Please transcribe every record below exactly, leaving out the pictures.

★ ★ ★ ★ ★

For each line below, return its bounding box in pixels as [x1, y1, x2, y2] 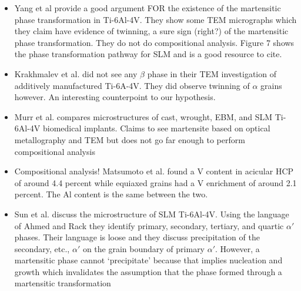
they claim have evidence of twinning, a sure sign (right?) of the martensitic [14, 25, 289, 37]
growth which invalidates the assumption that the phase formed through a [14, 265, 282, 277]
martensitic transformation [14, 277, 111, 289]
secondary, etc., [14, 242, 70, 254]
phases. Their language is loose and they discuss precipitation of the [14, 231, 260, 243]
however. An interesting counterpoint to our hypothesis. [14, 91, 216, 103]
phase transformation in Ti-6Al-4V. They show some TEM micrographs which [14, 13, 297, 25]
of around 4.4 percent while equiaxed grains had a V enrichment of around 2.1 [14, 176, 297, 189]
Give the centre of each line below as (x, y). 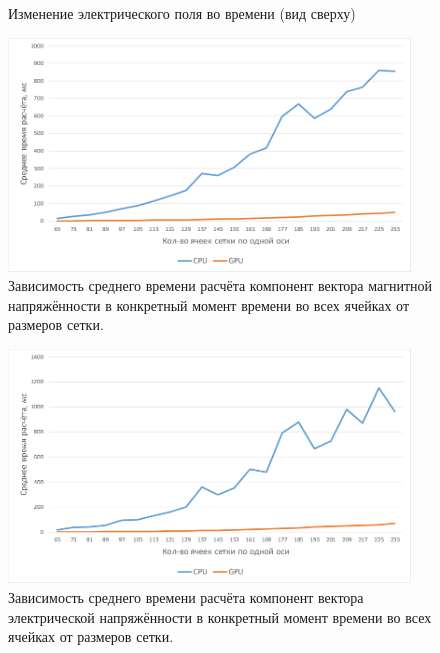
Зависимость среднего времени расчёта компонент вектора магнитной (220, 285)
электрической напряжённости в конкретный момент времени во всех (220, 616)
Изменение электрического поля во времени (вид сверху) (182, 13)
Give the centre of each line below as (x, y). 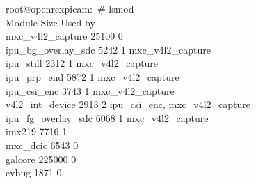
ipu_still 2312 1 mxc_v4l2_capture (82, 63)
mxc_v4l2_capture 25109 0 (64, 36)
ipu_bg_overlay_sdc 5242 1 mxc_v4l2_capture (108, 49)
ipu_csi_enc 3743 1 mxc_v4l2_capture (90, 90)
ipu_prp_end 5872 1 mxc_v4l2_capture (93, 76)
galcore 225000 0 (41, 159)
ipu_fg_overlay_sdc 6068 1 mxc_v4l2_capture (107, 117)
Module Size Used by (50, 22)
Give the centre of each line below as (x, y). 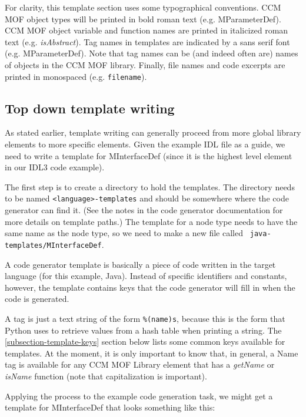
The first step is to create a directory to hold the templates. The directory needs (150, 186)
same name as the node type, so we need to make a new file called (124, 233)
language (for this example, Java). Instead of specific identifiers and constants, (146, 276)
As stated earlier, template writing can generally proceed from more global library (153, 132)
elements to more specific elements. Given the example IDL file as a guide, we (145, 144)
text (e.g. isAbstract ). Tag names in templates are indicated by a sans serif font (147, 41)
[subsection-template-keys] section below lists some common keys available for (145, 342)
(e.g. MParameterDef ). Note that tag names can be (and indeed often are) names (152, 53)
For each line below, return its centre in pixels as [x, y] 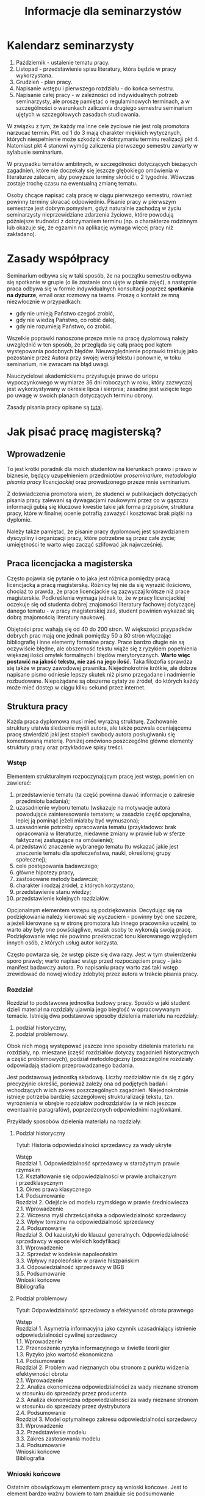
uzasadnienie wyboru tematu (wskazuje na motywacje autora [93, 807]
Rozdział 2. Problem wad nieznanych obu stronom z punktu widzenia [102, 1367]
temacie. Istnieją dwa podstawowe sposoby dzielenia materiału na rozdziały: [103, 1016]
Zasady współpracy [58, 259]
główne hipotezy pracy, [45, 872]
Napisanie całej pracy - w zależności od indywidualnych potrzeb [97, 95]
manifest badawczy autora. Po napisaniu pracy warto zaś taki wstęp [92, 967]
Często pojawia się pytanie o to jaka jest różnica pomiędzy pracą [88, 578]
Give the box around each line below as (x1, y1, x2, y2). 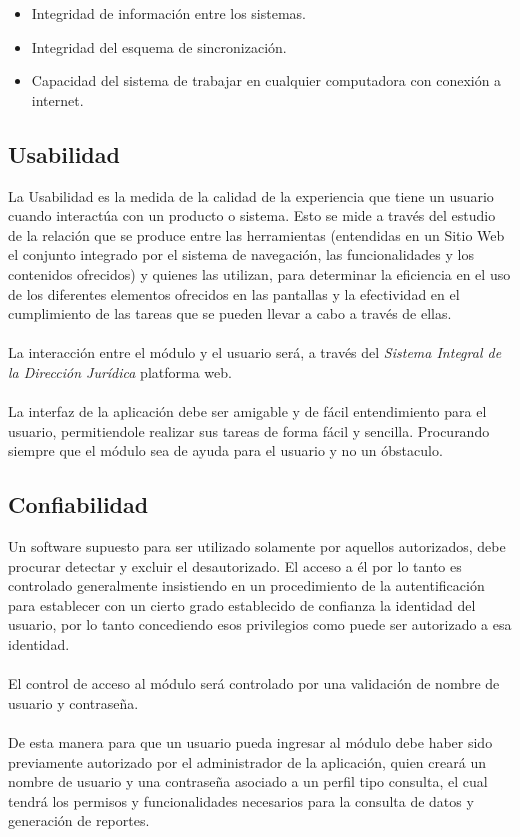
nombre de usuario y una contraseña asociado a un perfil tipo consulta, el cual (8, 771, 488, 792)
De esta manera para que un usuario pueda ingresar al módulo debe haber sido (8, 732, 493, 753)
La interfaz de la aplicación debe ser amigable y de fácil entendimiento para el (8, 401, 487, 422)
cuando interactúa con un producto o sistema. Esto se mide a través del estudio (8, 205, 496, 226)
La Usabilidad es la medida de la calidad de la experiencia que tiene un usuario (8, 185, 494, 206)
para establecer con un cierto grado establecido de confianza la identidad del (8, 594, 476, 615)
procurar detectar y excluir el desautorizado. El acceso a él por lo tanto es (8, 555, 462, 576)
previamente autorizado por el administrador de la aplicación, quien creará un (8, 751, 486, 772)
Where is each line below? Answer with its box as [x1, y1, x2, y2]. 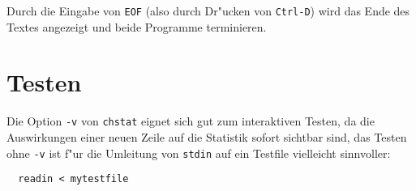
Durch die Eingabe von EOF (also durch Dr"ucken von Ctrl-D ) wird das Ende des [6, 2, 410, 19]
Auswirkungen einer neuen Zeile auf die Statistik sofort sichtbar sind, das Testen [6, 129, 407, 146]
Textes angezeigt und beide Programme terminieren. [6, 18, 267, 35]
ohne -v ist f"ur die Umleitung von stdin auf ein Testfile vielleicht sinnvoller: [6, 144, 391, 161]
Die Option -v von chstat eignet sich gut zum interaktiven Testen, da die [6, 112, 375, 129]
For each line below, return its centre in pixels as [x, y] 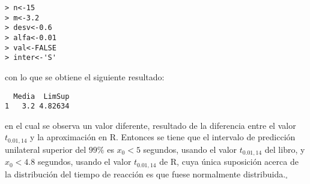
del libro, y [285, 149]
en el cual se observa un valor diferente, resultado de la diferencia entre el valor [150, 125]
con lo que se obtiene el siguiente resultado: [85, 76]
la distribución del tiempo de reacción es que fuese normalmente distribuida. [145, 174]
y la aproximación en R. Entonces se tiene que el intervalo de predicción [163, 137]
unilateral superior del [46, 149]
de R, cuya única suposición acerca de [229, 162]
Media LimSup [41, 96]
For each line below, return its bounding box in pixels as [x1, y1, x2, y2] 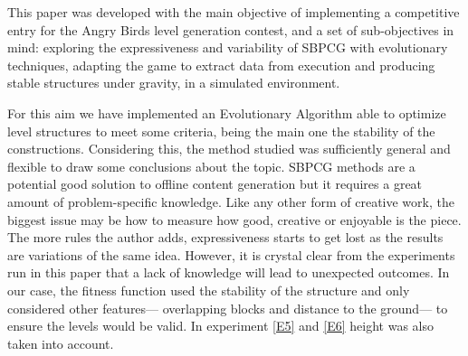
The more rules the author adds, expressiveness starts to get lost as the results [7, 228, 444, 247]
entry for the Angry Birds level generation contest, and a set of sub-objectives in [7, 20, 454, 39]
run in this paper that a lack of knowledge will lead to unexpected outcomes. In [7, 263, 450, 282]
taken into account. [7, 333, 114, 352]
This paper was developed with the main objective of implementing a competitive [7, 3, 460, 21]
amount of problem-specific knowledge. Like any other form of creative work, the [7, 192, 454, 211]
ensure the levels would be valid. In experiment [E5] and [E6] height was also [7, 316, 434, 335]
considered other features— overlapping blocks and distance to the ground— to [7, 298, 448, 317]
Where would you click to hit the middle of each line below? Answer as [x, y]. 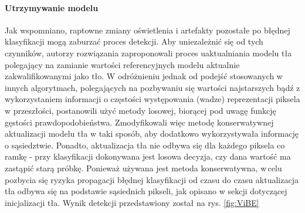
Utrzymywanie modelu [52, 7]
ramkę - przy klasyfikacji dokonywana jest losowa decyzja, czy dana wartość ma [148, 156]
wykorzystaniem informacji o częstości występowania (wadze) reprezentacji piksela [152, 99]
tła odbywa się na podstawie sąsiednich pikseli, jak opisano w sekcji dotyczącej [146, 191]
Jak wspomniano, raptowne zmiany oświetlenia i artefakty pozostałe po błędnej [148, 30]
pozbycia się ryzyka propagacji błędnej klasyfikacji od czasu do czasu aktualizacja [152, 179]
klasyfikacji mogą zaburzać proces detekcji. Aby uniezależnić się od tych [134, 41]
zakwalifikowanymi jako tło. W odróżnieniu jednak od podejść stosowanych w [144, 76]
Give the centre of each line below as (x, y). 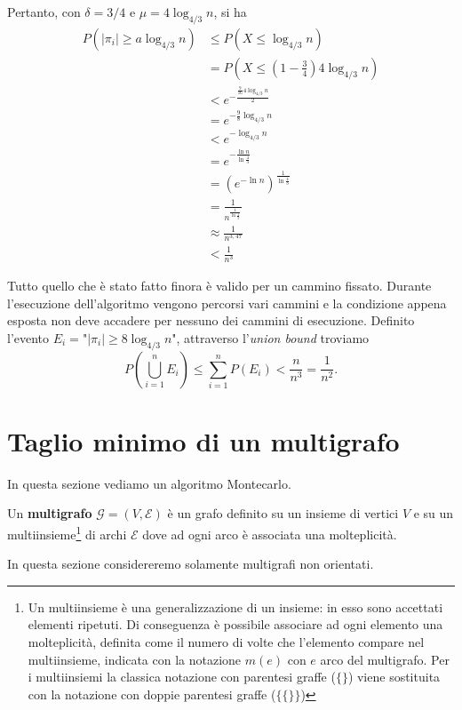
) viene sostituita (394, 677)
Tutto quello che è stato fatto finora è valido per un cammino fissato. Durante (219, 286)
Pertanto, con (44, 12)
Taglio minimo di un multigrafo (203, 440)
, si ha (230, 12)
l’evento (28, 337)
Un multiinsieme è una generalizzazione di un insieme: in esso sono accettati (235, 606)
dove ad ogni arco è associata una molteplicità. (270, 534)
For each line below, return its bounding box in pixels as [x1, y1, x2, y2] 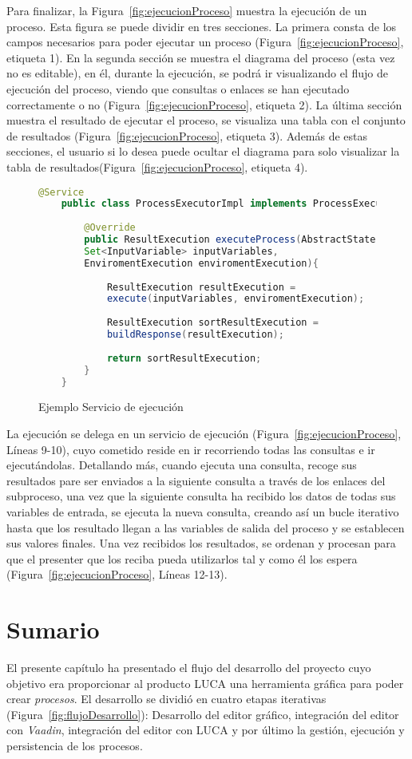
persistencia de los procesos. [6, 737, 143, 754]
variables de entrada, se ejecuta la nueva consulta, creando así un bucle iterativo [6, 503, 399, 520]
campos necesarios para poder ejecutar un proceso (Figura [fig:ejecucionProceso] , [6, 34, 404, 50]
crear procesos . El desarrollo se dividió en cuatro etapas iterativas [6, 690, 327, 707]
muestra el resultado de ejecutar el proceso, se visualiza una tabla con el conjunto [6, 112, 406, 128]
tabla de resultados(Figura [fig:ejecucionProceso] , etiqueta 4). [6, 158, 308, 175]
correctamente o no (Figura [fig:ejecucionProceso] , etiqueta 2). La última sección [6, 96, 402, 113]
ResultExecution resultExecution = [106, 281, 296, 293]
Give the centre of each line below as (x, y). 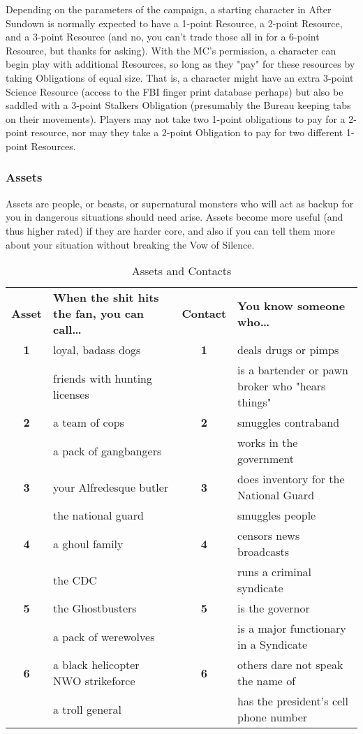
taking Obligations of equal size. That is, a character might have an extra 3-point (180, 77)
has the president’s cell (293, 701)
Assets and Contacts (181, 271)
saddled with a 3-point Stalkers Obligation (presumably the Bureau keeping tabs (178, 105)
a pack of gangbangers (108, 450)
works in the (268, 443)
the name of (267, 681)
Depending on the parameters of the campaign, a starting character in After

★ ★ ★ ★ ★

-- Answer section --
For each line below, return its bounding box in pixels as [x1, y1, x2, y2] 
they claim have evidence of twinning, a sure sign (right?) of the martensitic [14, 25, 289, 37]
growth which invalidates the assumption that the phase formed through a [14, 265, 282, 277]
martensitic transformation [14, 277, 111, 289]
secondary, etc., [14, 242, 70, 254]
phases. Their language is loose and they discuss precipitation of the [14, 231, 260, 243]
however. An interesting counterpoint to our hypothesis. [14, 91, 216, 103]
phase transformation in Ti-6Al-4V. They show some TEM micrographs which [14, 13, 297, 25]
of around 4.4 percent while equiaxed grains had a V enrichment of around 2.1 [14, 176, 297, 189]
Give the centre of each line below as (x, y). 
Зависимость среднего времени расчёта компонент вектора магнитной (220, 285)
электрической напряжённости в конкретный момент времени во всех (220, 616)
Изменение электрического поля во времени (вид сверху) (182, 13)
Give the centre of each line below as (x, y). 
ipu_still 2312 1 mxc_v4l2_capture (82, 63)
mxc_v4l2_capture 25109 0 (64, 36)
ipu_bg_overlay_sdc 5242 1 mxc_v4l2_capture (108, 49)
ipu_csi_enc 3743 1 mxc_v4l2_capture (90, 90)
ipu_prp_end 5872 1 mxc_v4l2_capture (93, 76)
galcore 225000 0 (41, 159)
ipu_fg_overlay_sdc 6068 1 mxc_v4l2_capture (107, 117)
Module Size Used by (50, 22)
Give the centre of each line below as (x, y). 
The first step is to create a directory to hold the templates. The directory needs (150, 186)
same name as the node type, so we need to make a new file called (124, 233)
language (for this example, Java). Instead of specific identifiers and constants, (146, 276)
As stated earlier, template writing can generally proceed from more global library (153, 132)
elements to more specific elements. Given the example IDL file as a guide, we (145, 144)
text (e.g. isAbstract ). Tag names in templates are indicated by a sans serif font (147, 41)
[subsection-template-keys] section below lists some common keys available for (145, 342)
(e.g. MParameterDef ). Note that tag names can be (and indeed often are) names (152, 53)
For each line below, return its centre in pixels as [x, y] 
uzasadnienie wyboru tematu (wskazuje na motywacje autora [93, 807]
Rozdział 2. Problem wad nieznanych obu stronom z punktu widzenia [102, 1367]
temacie. Istnieją dwa podstawowe sposoby dzielenia materiału na rozdziały: [103, 1016]
Zasady współpracy [58, 259]
główne hipotezy pracy, [45, 872]
Napisanie całej pracy - w zależności od indywidualnych potrzeb [97, 95]
manifest badawczy autora. Po napisaniu pracy warto zaś taki wstęp [92, 967]
Często pojawia się pytanie o to jaka jest różnica pomiędzy pracą [88, 578]
Give the box around each line below as (x1, y1, x2, y2). 
nombre de usuario y una contraseña asociado a un perfil tipo consulta, el cual (8, 771, 488, 792)
De esta manera para que un usuario pueda ingresar al módulo debe haber sido (8, 732, 493, 753)
La interfaz de la aplicación debe ser amigable y de fácil entendimiento para el (8, 401, 487, 422)
cuando interactúa con un producto o sistema. Esto se mide a través del estudio (8, 205, 496, 226)
La Usabilidad es la medida de la calidad de la experiencia que tiene un usuario (8, 185, 494, 206)
para establecer con un cierto grado establecido de confianza la identidad del (8, 594, 476, 615)
procurar detectar y excluir el desautorizado. El acceso a él por lo tanto es (8, 555, 462, 576)
previamente autorizado por el administrador de la aplicación, quien creará un (8, 751, 486, 772)
Where is each line below? Answer with its box as [x1, y1, x2, y2]. 
Durch die Eingabe von EOF (also durch Dr"ucken von Ctrl-D ) wird das Ende des [6, 2, 410, 19]
Auswirkungen einer neuen Zeile auf die Statistik sofort sichtbar sind, das Testen [6, 129, 407, 146]
Textes angezeigt und beide Programme terminieren. [6, 18, 267, 35]
ohne -v ist f"ur die Umleitung von stdin auf ein Testfile vielleicht sinnvoller: [6, 144, 391, 161]
Die Option -v von chstat eignet sich gut zum interaktiven Testen, da die [6, 112, 375, 129]
For each line below, return its centre in pixels as [x, y] 
del libro, y [285, 149]
en el cual se observa un valor diferente, resultado de la diferencia entre el valor [150, 125]
con lo que se obtiene el siguiente resultado: [85, 76]
la distribución del tiempo de reacción es que fuese normalmente distribuida. [145, 174]
y la aproximación en R. Entonces se tiene que el intervalo de predicción [163, 137]
unilateral superior del [46, 149]
de R, cuya única suposición acerca de [229, 162]
Media LimSup [41, 96]
For each line below, return its bounding box in pixels as [x1, y1, x2, y2] 
The more rules the author adds, expressiveness starts to get lost as the results [7, 228, 444, 247]
entry for the Angry Birds level generation contest, and a set of sub-objectives in [7, 20, 454, 39]
run in this paper that a lack of knowledge will lead to unexpected outcomes. In [7, 263, 450, 282]
taken into account. [7, 333, 114, 352]
This paper was developed with the main objective of implementing a competitive [7, 3, 460, 21]
amount of problem-specific knowledge. Like any other form of creative work, the [7, 192, 454, 211]
ensure the levels would be valid. In experiment [E5] and [E6] height was also [7, 316, 434, 335]
considered other features— overlapping blocks and distance to the ground— to [7, 298, 448, 317]
Where would you click to hit the middle of each line below? Answer as [x, y]. 
Utrzymywanie modelu [52, 7]
ramkę - przy klasyfikacji dokonywana jest losowa decyzja, czy dana wartość ma [148, 156]
wykorzystaniem informacji o częstości występowania (wadze) reprezentacji piksela [152, 99]
tła odbywa się na podstawie sąsiednich pikseli, jak opisano w sekcji dotyczącej [146, 191]
Jak wspomniano, raptowne zmiany oświetlenia i artefakty pozostałe po błędnej [148, 30]
pozbycia się ryzyka propagacji błędnej klasyfikacji od czasu do czasu aktualizacja [152, 179]
klasyfikacji mogą zaburzać proces detekcji. Aby uniezależnić się od tych [134, 41]
zakwalifikowanymi jako tło. W odróżnieniu jednak od podejść stosowanych w [144, 76]
Give the centre of each line below as (x, y). 
) viene sostituita (394, 677)
Tutto quello che è stato fatto finora è valido per un cammino fissato. Durante (219, 286)
Pertanto, con (44, 12)
Taglio minimo di un multigrafo (203, 440)
, si ha (230, 12)
l’evento (28, 337)
Un multiinsieme è una generalizzazione di un insieme: in esso sono accettati (235, 606)
dove ad ogni arco è associata una molteplicità. (270, 534)
For each line below, return its bounding box in pixels as [x1, y1, x2, y2] 
persistencia de los procesos. [6, 737, 143, 754]
variables de entrada, se ejecuta la nueva consulta, creando así un bucle iterativo [6, 503, 399, 520]
campos necesarios para poder ejecutar un proceso (Figura [fig:ejecucionProceso] , [6, 34, 404, 50]
crear procesos . El desarrollo se dividió en cuatro etapas iterativas [6, 690, 327, 707]
muestra el resultado de ejecutar el proceso, se visualiza una tabla con el conjunto [6, 112, 406, 128]
tabla de resultados(Figura [fig:ejecucionProceso] , etiqueta 4). [6, 158, 308, 175]
correctamente o no (Figura [fig:ejecucionProceso] , etiqueta 2). La última sección [6, 96, 402, 113]
ResultExecution resultExecution = [106, 281, 296, 293]
Give the centre of each line below as (x, y). 
taking Obligations of equal size. That is, a character might have an extra 3-point (180, 77)
has the president’s cell (293, 701)
Assets and Contacts (181, 271)
saddled with a 3-point Stalkers Obligation (presumably the Bureau keeping tabs (178, 105)
a pack of gangbangers (108, 450)
works in the (268, 443)
the name of (267, 681)
Depending on the parameters of the campaign, a starting character in After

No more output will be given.